▶ Dataset excerpts
☆ ☆ ☆
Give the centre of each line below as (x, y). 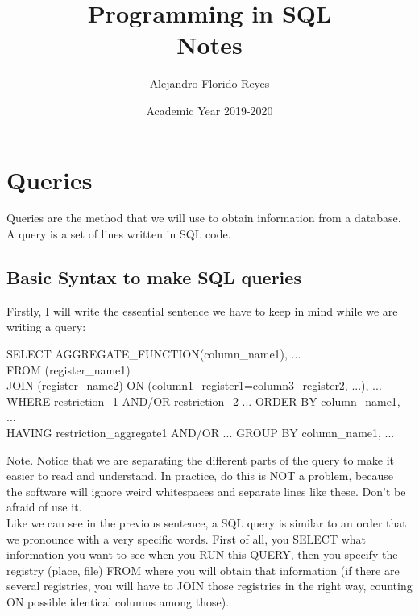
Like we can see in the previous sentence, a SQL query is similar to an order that (207, 522)
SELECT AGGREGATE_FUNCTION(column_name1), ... (154, 354)
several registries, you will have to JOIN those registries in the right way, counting (209, 586)
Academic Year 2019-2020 (209, 110)
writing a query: (46, 327)
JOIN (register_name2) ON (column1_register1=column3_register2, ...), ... (194, 385)
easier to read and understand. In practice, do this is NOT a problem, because (200, 475)
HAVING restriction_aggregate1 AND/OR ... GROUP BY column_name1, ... (201, 432)
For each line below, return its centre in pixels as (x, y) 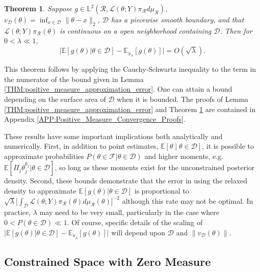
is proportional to (162, 191)
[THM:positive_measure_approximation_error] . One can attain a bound (118, 89)
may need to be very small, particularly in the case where (129, 212)
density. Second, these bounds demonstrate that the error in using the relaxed (126, 181)
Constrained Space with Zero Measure (108, 262)
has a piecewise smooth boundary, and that (177, 19)
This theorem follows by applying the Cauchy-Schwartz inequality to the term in (130, 69)
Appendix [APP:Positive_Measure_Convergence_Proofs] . (95, 119)
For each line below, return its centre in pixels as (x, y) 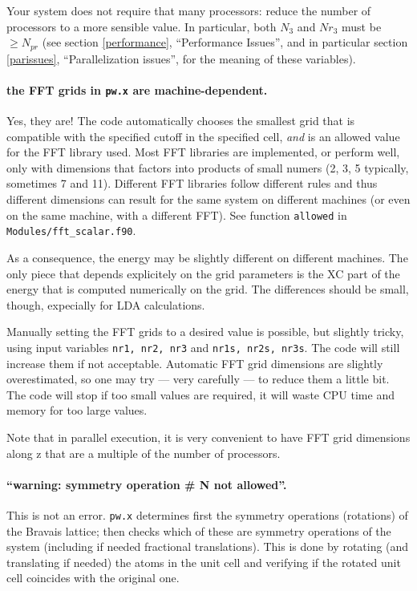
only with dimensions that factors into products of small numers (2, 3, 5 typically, (208, 167)
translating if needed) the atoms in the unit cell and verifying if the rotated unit (204, 562)
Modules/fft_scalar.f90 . (71, 231)
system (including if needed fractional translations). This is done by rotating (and (208, 546)
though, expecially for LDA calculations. (106, 304)
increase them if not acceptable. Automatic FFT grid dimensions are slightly (195, 363)
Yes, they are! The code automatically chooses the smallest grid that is (181, 121)
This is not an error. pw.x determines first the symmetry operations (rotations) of (207, 514)
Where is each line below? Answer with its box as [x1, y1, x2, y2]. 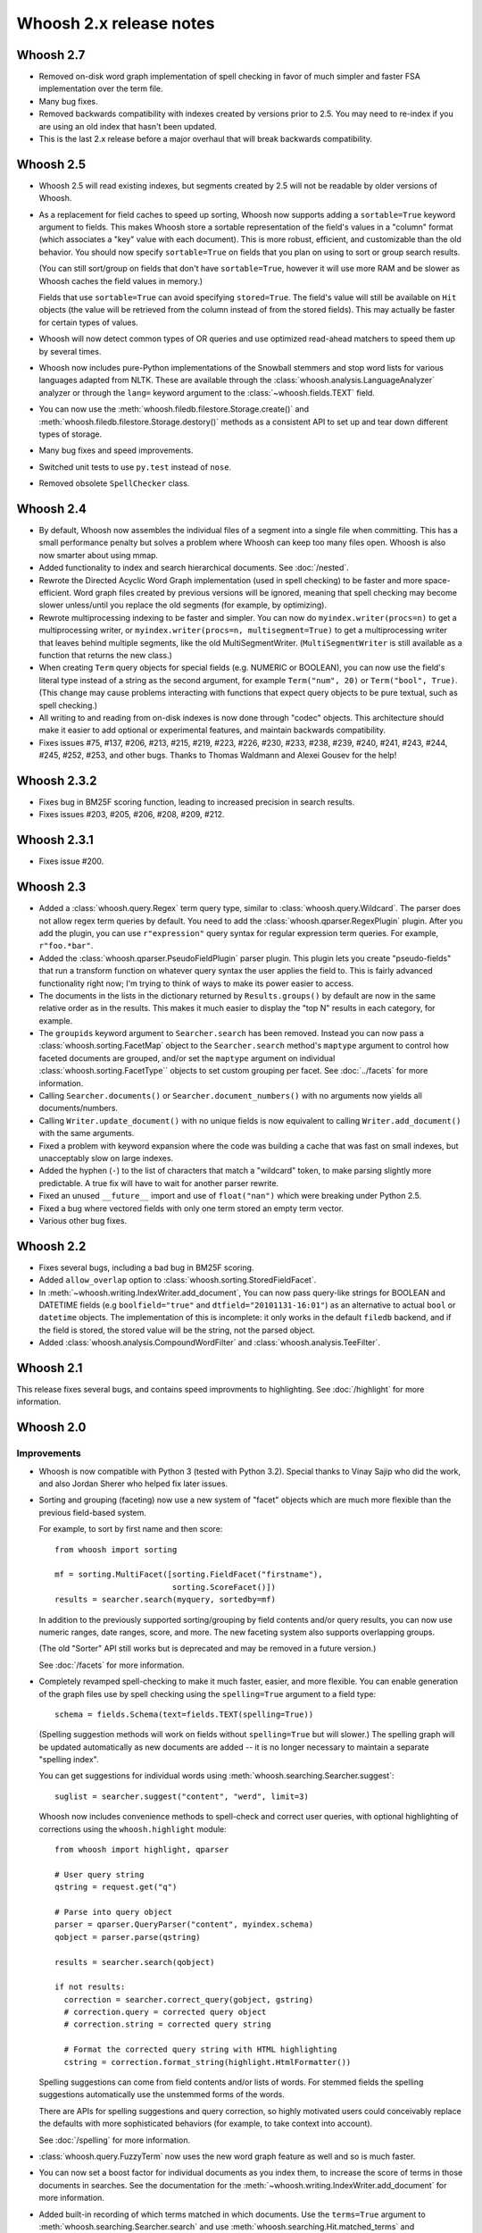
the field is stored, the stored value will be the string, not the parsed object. [38, 1325, 316, 1335]
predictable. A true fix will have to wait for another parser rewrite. [38, 1177, 279, 1188]
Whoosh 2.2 [16, 1238, 87, 1254]
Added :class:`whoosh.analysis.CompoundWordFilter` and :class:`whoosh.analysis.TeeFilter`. [38, 1337, 381, 1348]
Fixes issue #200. [38, 856, 104, 866]
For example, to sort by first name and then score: [38, 1524, 223, 1535]
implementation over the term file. [38, 83, 164, 94]
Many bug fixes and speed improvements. [38, 445, 194, 456]
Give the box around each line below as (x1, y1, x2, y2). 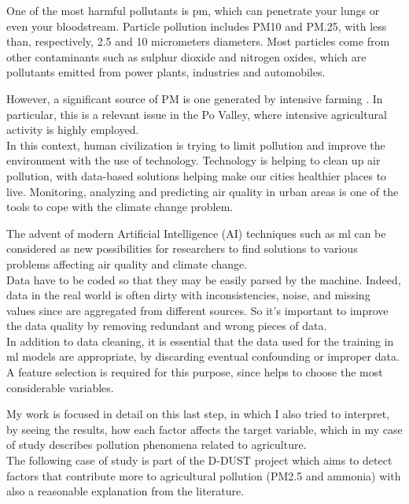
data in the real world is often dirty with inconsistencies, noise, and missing (6, 287, 370, 303)
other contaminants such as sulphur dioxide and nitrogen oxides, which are (6, 48, 367, 65)
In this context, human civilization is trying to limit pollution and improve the (6, 136, 385, 153)
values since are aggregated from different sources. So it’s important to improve (6, 302, 389, 318)
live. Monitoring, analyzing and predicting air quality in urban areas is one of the (6, 183, 399, 199)
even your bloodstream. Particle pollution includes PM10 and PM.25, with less (6, 17, 387, 34)
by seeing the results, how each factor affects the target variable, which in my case (6, 421, 403, 437)
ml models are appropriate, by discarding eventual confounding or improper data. (6, 348, 400, 365)
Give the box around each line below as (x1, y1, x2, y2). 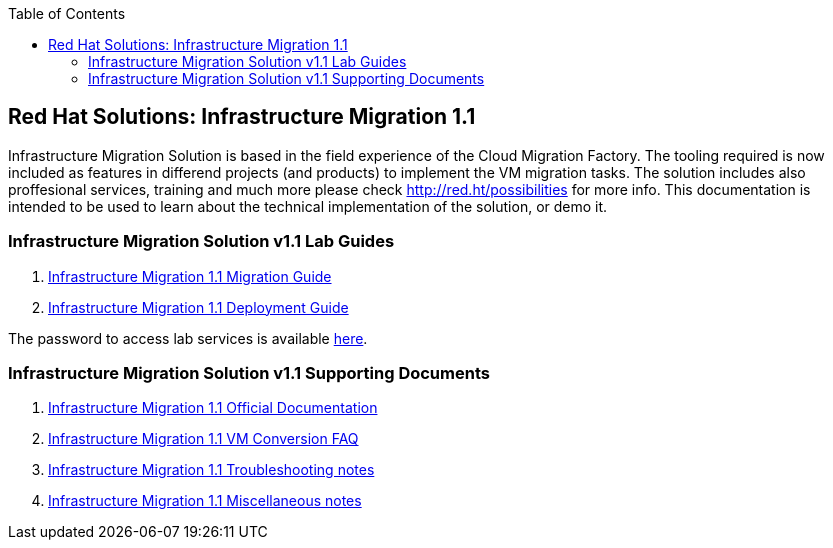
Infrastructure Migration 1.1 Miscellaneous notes (48, 492, 362, 510)
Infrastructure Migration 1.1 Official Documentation (48, 399, 378, 417)
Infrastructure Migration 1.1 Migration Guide (48, 267, 332, 285)
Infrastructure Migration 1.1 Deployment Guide (48, 298, 349, 316)
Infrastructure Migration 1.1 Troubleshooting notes (48, 461, 375, 479)
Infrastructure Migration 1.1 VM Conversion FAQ (48, 430, 359, 448)
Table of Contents (8, 5, 126, 22)
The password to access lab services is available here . (8, 329, 368, 347)
☆ ☆ ☆
▶ EXERCISE DIRECTIONS
Lines containing the word "needed" are to be pulled from the records and copied.

▶ ANSWER BOX
translating if needed) the atoms in the unit cell and verifying if the rotated unit (204, 562)
system (including if needed fractional translations). This is done by rotating (and (208, 546)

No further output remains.